### Source information:

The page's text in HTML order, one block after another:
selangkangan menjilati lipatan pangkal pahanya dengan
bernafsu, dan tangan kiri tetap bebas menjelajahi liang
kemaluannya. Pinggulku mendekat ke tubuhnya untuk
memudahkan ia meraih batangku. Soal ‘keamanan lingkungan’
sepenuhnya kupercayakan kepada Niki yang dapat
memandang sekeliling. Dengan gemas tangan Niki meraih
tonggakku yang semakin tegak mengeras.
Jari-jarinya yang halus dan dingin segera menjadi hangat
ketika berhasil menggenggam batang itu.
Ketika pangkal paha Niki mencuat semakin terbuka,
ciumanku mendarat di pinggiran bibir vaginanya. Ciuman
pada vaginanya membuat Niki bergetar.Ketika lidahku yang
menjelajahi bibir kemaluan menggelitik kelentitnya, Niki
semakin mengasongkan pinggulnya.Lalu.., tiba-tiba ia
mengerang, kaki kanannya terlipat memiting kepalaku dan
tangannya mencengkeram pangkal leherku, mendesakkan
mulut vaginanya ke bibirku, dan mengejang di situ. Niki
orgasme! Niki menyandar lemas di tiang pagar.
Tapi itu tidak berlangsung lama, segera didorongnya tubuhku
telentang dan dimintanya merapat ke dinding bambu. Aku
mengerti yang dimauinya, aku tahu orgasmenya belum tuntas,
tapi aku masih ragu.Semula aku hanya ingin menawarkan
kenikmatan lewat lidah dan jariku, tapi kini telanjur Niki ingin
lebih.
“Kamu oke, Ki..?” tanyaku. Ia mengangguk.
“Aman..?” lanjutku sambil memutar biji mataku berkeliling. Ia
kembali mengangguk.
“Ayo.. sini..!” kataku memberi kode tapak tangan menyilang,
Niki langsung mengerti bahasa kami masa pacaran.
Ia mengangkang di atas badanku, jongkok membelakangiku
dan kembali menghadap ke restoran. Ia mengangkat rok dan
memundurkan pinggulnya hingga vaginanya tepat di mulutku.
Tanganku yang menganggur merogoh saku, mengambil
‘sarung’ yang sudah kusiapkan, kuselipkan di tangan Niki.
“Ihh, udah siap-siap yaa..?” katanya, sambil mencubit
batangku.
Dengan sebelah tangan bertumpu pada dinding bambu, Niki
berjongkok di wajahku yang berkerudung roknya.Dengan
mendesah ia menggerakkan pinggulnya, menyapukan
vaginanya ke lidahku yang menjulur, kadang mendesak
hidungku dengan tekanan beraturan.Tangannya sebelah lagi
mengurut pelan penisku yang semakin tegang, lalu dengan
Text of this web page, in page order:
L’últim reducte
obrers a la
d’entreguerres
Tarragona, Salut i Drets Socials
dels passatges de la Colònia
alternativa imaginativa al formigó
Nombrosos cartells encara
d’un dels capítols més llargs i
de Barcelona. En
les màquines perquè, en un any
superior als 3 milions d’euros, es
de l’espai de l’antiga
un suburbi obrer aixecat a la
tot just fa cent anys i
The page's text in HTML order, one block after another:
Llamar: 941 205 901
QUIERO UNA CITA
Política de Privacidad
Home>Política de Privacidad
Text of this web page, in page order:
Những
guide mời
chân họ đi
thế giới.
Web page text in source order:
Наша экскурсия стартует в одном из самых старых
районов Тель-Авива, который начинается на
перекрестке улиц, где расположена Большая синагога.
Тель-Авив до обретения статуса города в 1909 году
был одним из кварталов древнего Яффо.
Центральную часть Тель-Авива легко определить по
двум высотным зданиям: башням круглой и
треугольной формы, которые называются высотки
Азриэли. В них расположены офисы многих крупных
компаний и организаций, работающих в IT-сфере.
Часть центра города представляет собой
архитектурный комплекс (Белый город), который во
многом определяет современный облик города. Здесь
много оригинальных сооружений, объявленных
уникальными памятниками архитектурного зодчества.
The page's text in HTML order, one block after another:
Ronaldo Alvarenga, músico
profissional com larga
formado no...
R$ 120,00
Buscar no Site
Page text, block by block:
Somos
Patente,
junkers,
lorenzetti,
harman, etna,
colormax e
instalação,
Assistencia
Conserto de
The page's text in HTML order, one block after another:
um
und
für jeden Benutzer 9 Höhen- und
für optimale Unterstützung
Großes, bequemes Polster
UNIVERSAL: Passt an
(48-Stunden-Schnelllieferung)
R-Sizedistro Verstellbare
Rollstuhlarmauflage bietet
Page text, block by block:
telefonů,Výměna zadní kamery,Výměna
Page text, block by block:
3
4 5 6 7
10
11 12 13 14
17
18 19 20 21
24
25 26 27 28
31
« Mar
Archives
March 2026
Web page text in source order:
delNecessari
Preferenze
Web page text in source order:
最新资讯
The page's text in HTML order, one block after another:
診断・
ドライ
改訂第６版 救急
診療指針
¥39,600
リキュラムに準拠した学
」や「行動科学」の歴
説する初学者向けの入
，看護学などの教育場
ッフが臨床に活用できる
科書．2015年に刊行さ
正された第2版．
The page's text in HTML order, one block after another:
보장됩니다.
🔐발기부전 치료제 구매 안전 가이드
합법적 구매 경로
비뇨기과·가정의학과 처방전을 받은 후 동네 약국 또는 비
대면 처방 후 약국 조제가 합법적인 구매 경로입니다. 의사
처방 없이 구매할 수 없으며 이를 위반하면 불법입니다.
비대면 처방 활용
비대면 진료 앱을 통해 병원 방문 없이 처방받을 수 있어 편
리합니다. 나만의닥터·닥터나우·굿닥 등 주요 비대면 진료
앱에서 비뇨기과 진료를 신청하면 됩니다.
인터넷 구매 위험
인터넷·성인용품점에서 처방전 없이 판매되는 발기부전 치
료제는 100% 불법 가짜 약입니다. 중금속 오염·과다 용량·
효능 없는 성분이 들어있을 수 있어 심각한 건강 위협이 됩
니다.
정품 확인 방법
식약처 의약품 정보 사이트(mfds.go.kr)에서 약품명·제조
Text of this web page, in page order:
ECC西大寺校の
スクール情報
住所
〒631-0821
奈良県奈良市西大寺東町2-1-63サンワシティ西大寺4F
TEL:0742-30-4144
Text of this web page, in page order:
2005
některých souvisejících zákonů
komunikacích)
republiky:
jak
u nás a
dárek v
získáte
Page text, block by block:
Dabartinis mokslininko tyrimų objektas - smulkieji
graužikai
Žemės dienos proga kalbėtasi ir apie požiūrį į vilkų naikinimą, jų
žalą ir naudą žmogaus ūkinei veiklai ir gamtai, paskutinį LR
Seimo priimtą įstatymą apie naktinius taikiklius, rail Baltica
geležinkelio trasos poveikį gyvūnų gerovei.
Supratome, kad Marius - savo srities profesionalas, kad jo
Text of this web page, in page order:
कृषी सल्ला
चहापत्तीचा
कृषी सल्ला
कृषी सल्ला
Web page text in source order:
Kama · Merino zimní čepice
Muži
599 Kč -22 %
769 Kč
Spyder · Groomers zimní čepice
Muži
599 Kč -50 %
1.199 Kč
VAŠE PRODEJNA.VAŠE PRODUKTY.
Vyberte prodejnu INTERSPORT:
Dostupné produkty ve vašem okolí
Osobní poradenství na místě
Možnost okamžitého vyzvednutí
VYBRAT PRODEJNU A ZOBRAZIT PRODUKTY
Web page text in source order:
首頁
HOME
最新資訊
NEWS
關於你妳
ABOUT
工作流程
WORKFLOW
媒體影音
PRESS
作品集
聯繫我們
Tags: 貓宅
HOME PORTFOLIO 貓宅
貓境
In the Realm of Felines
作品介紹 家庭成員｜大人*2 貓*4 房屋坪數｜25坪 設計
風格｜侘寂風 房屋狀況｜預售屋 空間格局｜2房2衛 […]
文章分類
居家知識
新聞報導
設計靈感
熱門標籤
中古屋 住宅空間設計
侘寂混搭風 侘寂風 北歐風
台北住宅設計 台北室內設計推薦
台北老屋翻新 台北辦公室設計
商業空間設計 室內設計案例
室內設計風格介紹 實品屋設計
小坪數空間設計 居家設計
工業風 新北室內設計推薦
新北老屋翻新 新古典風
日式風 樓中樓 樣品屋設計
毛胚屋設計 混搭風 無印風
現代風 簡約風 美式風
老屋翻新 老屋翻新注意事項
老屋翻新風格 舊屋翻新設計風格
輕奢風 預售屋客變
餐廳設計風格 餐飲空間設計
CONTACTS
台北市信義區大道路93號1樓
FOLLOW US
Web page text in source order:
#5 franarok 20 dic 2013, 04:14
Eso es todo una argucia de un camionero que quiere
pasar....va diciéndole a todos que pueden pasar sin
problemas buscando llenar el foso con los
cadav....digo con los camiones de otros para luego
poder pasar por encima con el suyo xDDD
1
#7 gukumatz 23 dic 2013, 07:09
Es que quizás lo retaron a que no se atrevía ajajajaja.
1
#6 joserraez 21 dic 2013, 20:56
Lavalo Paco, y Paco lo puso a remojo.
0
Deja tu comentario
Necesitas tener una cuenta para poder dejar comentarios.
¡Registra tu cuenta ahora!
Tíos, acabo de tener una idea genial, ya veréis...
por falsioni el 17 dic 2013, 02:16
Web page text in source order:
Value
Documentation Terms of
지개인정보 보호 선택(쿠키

### To do:
Where the listing above reaches the line that contains "리합니다. 나만의닥터·닥터나우·굿닥 등 주요 비대면 진료", start retyping, and finish with the line that contains "老屋翻新 老屋翻新注意事項"; reproduce those lines exactly and no others.

### Result:
리합니다. 나만의닥터·닥터나우·굿닥 등 주요 비대면 진료
앱에서 비뇨기과 진료를 신청하면 됩니다.
인터넷 구매 위험
인터넷·성인용품점에서 처방전 없이 판매되는 발기부전 치
료제는 100% 불법 가짜 약입니다. 중금속 오염·과다 용량·
효능 없는 성분이 들어있을 수 있어 심각한 건강 위협이 됩
니다.
정품 확인 방법
식약처 의약품 정보 사이트(mfds.go.kr)에서 약품명·제조
Text of this web page, in page order:
ECC西大寺校の
スクール情報
住所
〒631-0821
奈良県奈良市西大寺東町2-1-63サンワシティ西大寺4F
TEL:0742-30-4144
Text of this web page, in page order:
2005
některých souvisejících zákonů
komunikacích)
republiky:
jak
u nás a
dárek v
získáte
Page text, block by block:
Dabartinis mokslininko tyrimų objektas - smulkieji
graužikai
Žemės dienos proga kalbėtasi ir apie požiūrį į vilkų naikinimą, jų
žalą ir naudą žmogaus ūkinei veiklai ir gamtai, paskutinį LR
Seimo priimtą įstatymą apie naktinius taikiklius, rail Baltica
geležinkelio trasos poveikį gyvūnų gerovei.
Supratome, kad Marius - savo srities profesionalas, kad jo
Text of this web page, in page order:
कृषी सल्ला
चहापत्तीचा
कृषी सल्ला
कृषी सल्ला
Web page text in source order:
Kama · Merino zimní čepice
Muži
599 Kč -22 %
769 Kč
Spyder · Groomers zimní čepice
Muži
599 Kč -50 %
1.199 Kč
VAŠE PRODEJNA.VAŠE PRODUKTY.
Vyberte prodejnu INTERSPORT:
Dostupné produkty ve vašem okolí
Osobní poradenství na místě
Možnost okamžitého vyzvednutí
VYBRAT PRODEJNU A ZOBRAZIT PRODUKTY
Web page text in source order:
首頁
HOME
最新資訊
NEWS
關於你妳
ABOUT
工作流程
WORKFLOW
媒體影音
PRESS
作品集
聯繫我們
Tags: 貓宅
HOME PORTFOLIO 貓宅
貓境
In the Realm of Felines
作品介紹 家庭成員｜大人*2 貓*4 房屋坪數｜25坪 設計
風格｜侘寂風 房屋狀況｜預售屋 空間格局｜2房2衛 […]
文章分類
居家知識
新聞報導
設計靈感
熱門標籤
中古屋 住宅空間設計
侘寂混搭風 侘寂風 北歐風
台北住宅設計 台北室內設計推薦
台北老屋翻新 台北辦公室設計
商業空間設計 室內設計案例
室內設計風格介紹 實品屋設計
小坪數空間設計 居家設計
工業風 新北室內設計推薦
新北老屋翻新 新古典風
日式風 樓中樓 樣品屋設計
毛胚屋設計 混搭風 無印風
現代風 簡約風 美式風
老屋翻新 老屋翻新注意事項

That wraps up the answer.